▶ **REQUIREMENT**
Print the data that follows exactly as it stands, from its first line through the line containing "at ease while experiencing the", and stop there.

Data excerpts:
# # # # #
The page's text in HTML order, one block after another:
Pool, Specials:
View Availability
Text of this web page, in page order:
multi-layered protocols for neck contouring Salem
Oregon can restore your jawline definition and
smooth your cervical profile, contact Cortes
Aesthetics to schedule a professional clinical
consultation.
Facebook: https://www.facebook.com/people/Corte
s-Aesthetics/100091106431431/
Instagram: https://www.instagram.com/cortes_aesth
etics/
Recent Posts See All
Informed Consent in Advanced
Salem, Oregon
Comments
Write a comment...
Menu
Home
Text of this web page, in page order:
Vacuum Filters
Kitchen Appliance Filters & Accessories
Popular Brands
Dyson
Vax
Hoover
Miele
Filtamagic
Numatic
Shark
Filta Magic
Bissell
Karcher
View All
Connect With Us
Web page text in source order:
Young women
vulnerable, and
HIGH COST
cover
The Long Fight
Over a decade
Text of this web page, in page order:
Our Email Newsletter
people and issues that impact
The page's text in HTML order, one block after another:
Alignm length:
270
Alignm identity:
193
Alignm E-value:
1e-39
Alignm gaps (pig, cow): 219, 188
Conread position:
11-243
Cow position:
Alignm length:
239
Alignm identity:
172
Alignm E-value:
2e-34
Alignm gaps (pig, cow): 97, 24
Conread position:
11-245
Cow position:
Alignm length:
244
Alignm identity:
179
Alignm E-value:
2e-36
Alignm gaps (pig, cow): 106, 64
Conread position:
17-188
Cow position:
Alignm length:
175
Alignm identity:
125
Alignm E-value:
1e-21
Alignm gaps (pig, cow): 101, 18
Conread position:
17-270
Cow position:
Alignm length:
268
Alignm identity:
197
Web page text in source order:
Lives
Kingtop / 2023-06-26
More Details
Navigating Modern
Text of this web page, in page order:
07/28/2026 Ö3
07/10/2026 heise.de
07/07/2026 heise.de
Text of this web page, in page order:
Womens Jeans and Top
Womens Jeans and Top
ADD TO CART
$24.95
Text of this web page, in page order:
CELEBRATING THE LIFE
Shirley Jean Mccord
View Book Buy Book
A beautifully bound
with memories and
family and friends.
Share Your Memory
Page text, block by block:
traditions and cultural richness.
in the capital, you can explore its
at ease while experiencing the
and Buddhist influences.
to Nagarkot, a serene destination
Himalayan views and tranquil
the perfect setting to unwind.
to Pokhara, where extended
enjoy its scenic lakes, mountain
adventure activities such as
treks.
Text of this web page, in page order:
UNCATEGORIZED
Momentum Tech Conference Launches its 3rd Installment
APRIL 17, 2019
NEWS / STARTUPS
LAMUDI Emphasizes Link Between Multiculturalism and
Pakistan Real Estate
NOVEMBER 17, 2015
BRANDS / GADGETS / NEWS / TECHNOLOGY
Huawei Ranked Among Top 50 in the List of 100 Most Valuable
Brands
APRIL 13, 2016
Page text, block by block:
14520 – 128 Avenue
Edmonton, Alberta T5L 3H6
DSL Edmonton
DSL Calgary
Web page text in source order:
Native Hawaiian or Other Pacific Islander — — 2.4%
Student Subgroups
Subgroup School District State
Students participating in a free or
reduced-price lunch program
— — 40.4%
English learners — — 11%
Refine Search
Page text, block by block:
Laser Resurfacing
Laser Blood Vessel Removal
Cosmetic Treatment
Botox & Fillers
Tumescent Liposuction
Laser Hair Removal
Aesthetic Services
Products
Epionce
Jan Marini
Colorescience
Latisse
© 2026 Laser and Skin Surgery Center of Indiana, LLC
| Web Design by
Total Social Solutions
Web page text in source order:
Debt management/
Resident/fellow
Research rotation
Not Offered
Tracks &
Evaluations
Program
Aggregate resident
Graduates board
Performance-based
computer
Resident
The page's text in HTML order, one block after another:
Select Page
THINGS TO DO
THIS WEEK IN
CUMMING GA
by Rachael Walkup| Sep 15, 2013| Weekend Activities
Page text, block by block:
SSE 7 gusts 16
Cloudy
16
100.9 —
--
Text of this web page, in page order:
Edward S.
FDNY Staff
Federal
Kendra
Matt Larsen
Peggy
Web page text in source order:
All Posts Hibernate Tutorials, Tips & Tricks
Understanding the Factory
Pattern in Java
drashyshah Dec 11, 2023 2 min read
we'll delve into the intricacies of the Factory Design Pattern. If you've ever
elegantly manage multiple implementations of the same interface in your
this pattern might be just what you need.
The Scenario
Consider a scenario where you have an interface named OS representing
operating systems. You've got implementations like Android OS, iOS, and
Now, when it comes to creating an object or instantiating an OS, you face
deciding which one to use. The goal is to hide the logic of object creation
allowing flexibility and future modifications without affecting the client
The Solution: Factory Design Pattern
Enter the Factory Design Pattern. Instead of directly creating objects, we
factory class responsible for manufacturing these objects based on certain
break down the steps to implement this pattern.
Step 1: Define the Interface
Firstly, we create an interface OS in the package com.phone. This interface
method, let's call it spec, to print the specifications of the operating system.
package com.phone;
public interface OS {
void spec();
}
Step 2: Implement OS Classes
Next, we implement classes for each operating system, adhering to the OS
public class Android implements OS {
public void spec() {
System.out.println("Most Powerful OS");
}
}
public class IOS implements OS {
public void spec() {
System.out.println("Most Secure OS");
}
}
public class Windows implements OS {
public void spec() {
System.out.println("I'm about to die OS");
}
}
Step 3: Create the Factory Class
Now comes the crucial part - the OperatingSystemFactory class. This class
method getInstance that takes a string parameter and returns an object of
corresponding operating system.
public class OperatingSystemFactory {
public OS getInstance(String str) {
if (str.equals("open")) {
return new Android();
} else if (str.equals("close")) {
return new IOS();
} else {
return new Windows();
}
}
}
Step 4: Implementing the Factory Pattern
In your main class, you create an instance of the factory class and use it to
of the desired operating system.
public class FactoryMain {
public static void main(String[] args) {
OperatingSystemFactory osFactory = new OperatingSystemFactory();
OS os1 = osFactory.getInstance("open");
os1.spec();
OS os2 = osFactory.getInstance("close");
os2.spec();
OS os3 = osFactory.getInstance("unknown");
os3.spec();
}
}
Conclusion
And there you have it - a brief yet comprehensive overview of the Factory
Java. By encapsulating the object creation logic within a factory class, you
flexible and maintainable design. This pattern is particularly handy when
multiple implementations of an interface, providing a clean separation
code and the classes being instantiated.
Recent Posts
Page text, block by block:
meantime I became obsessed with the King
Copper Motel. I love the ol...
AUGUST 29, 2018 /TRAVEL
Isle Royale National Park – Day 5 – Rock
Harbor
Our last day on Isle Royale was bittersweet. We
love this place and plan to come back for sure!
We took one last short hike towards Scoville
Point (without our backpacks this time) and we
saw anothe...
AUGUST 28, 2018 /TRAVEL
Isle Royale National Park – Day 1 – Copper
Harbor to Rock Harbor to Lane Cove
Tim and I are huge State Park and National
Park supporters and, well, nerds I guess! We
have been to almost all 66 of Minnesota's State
# # # # #
▶ **REPLY TO THE TASK**
The page's text in HTML order, one block after another:
Pool, Specials:
View Availability
Text of this web page, in page order:
multi-layered protocols for neck contouring Salem
Oregon can restore your jawline definition and
smooth your cervical profile, contact Cortes
Aesthetics to schedule a professional clinical
consultation.
Facebook: https://www.facebook.com/people/Corte
s-Aesthetics/100091106431431/
Instagram: https://www.instagram.com/cortes_aesth
etics/
Recent Posts See All
Informed Consent in Advanced
Salem, Oregon
Comments
Write a comment...
Menu
Home
Text of this web page, in page order:
Vacuum Filters
Kitchen Appliance Filters & Accessories
Popular Brands
Dyson
Vax
Hoover
Miele
Filtamagic
Numatic
Shark
Filta Magic
Bissell
Karcher
View All
Connect With Us
Web page text in source order:
Young women
vulnerable, and
HIGH COST
cover
The Long Fight
Over a decade
Text of this web page, in page order:
Our Email Newsletter
people and issues that impact
The page's text in HTML order, one block after another:
Alignm length:
270
Alignm identity:
193
Alignm E-value:
1e-39
Alignm gaps (pig, cow): 219, 188
Conread position:
11-243
Cow position:
Alignm length:
239
Alignm identity:
172
Alignm E-value:
2e-34
Alignm gaps (pig, cow): 97, 24
Conread position:
11-245
Cow position:
Alignm length:
244
Alignm identity:
179
Alignm E-value:
2e-36
Alignm gaps (pig, cow): 106, 64
Conread position:
17-188
Cow position:
Alignm length:
175
Alignm identity:
125
Alignm E-value:
1e-21
Alignm gaps (pig, cow): 101, 18
Conread position:
17-270
Cow position:
Alignm length:
268
Alignm identity:
197
Web page text in source order:
Lives
Kingtop / 2023-06-26
More Details
Navigating Modern
Text of this web page, in page order:
07/28/2026 Ö3
07/10/2026 heise.de
07/07/2026 heise.de
Text of this web page, in page order:
Womens Jeans and Top
Womens Jeans and Top
ADD TO CART
$24.95
Text of this web page, in page order:
CELEBRATING THE LIFE
Shirley Jean Mccord
View Book Buy Book
A beautifully bound
with memories and
family and friends.
Share Your Memory
Page text, block by block:
traditions and cultural richness.
in the capital, you can explore its
at ease while experiencing the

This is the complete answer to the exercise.